[Opening Given information section]

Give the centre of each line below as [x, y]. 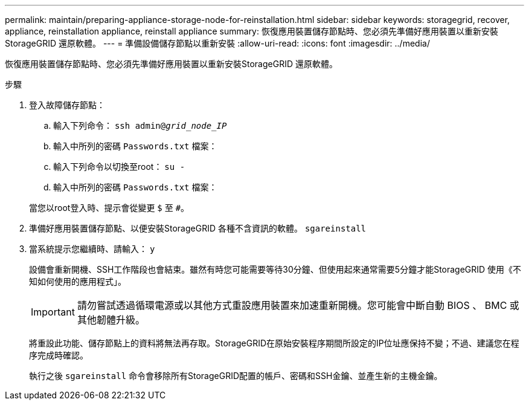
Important [53, 312]
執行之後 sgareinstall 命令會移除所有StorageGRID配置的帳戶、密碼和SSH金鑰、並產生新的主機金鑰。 [236, 376]
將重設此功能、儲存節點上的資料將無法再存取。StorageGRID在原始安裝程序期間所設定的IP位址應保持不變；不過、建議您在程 [274, 343]
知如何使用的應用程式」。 [78, 281]
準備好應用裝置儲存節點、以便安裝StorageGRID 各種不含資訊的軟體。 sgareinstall [198, 228]
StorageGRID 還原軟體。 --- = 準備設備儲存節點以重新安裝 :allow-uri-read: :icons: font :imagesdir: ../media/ [217, 43]
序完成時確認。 [59, 355]
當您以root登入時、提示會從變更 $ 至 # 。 [109, 208]
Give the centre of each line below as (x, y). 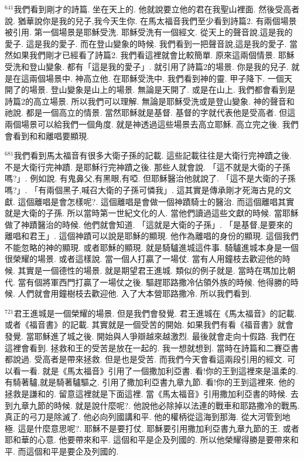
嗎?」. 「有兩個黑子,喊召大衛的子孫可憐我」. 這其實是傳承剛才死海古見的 (144, 189)
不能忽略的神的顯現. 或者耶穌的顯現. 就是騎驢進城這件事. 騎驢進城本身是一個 (152, 247)
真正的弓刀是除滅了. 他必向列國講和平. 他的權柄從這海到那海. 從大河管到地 (148, 417)
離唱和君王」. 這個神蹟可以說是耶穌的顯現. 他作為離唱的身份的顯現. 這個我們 (152, 236)
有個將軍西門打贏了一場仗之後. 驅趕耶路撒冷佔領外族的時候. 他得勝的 (158, 282)
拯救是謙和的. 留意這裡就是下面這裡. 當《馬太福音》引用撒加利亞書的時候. (146, 393)
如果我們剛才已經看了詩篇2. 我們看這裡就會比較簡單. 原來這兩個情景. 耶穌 (153, 55)
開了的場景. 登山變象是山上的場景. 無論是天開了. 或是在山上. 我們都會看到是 (150, 90)
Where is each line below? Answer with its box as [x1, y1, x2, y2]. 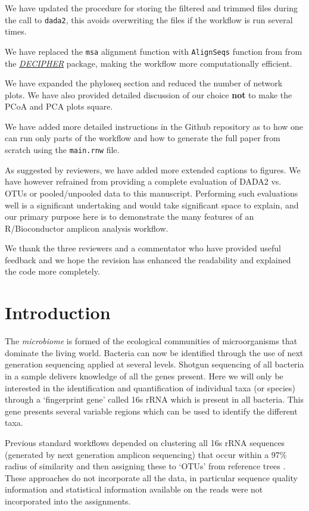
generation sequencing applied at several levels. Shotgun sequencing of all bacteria [5, 358, 304, 370]
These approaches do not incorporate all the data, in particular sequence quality [5, 471, 298, 484]
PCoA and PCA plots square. [5, 100, 113, 113]
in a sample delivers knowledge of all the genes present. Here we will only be [5, 369, 283, 382]
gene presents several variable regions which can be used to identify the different [5, 404, 298, 417]
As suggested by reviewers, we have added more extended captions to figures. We [5, 163, 301, 176]
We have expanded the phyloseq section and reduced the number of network [5, 77, 283, 89]
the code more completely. [5, 265, 100, 278]

[Closing Given information section]

Reproduce each entry precisely, dropping only the pictures.

Answer below ->
Give the centre of each line below as [x, y]. 
Important [53, 312]
執行之後 sgareinstall 命令會移除所有StorageGRID配置的帳戶、密碼和SSH金鑰、並產生新的主機金鑰。 [236, 376]
將重設此功能、儲存節點上的資料將無法再存取。StorageGRID在原始安裝程序期間所設定的IP位址應保持不變；不過、建議您在程 [274, 343]
知如何使用的應用程式」。 [78, 281]
準備好應用裝置儲存節點、以便安裝StorageGRID 各種不含資訊的軟體。 sgareinstall [198, 228]
StorageGRID 還原軟體。 --- = 準備設備儲存節點以重新安裝 :allow-uri-read: :icons: font :imagesdir: ../media/ [217, 43]
序完成時確認。 [59, 355]
當您以root登入時、提示會從變更 $ 至 # 。 [109, 208]
Give the centre of each line below as (x, y). 
嗎?」. 「有兩個黑子,喊召大衛的子孫可憐我」. 這其實是傳承剛才死海古見的 (144, 189)
不能忽略的神的顯現. 或者耶穌的顯現. 就是騎驢進城這件事. 騎驢進城本身是一個 (152, 247)
真正的弓刀是除滅了. 他必向列國講和平. 他的權柄從這海到那海. 從大河管到地 (148, 417)
離唱和君王」. 這個神蹟可以說是耶穌的顯現. 他作為離唱的身份的顯現. 這個我們 (152, 236)
有個將軍西門打贏了一場仗之後. 驅趕耶路撒冷佔領外族的時候. 他得勝的 (158, 282)
拯救是謙和的. 留意這裡就是下面這裡. 當《馬太福音》引用撒加利亞書的時候. (146, 393)
如果我們剛才已經看了詩篇2. 我們看這裡就會比較簡單. 原來這兩個情景. 耶穌 (153, 55)
開了的場景. 登山變象是山上的場景. 無論是天開了. 或是在山上. 我們都會看到是 (150, 90)
Where is each line below? Answer with its box as [x1, y1, x2, y2]. 
generation sequencing applied at several levels. Shotgun sequencing of all bacteria [5, 358, 304, 370]
These approaches do not incorporate all the data, in particular sequence quality [5, 471, 298, 484]
PCoA and PCA plots square. [5, 100, 113, 113]
in a sample delivers knowledge of all the genes present. Here we will only be [5, 369, 283, 382]
gene presents several variable regions which can be used to identify the different [5, 404, 298, 417]
As suggested by reviewers, we have added more extended captions to figures. We [5, 163, 301, 176]
We have expanded the phyloseq section and reduced the number of network [5, 77, 283, 89]
the code more completely. [5, 265, 100, 278]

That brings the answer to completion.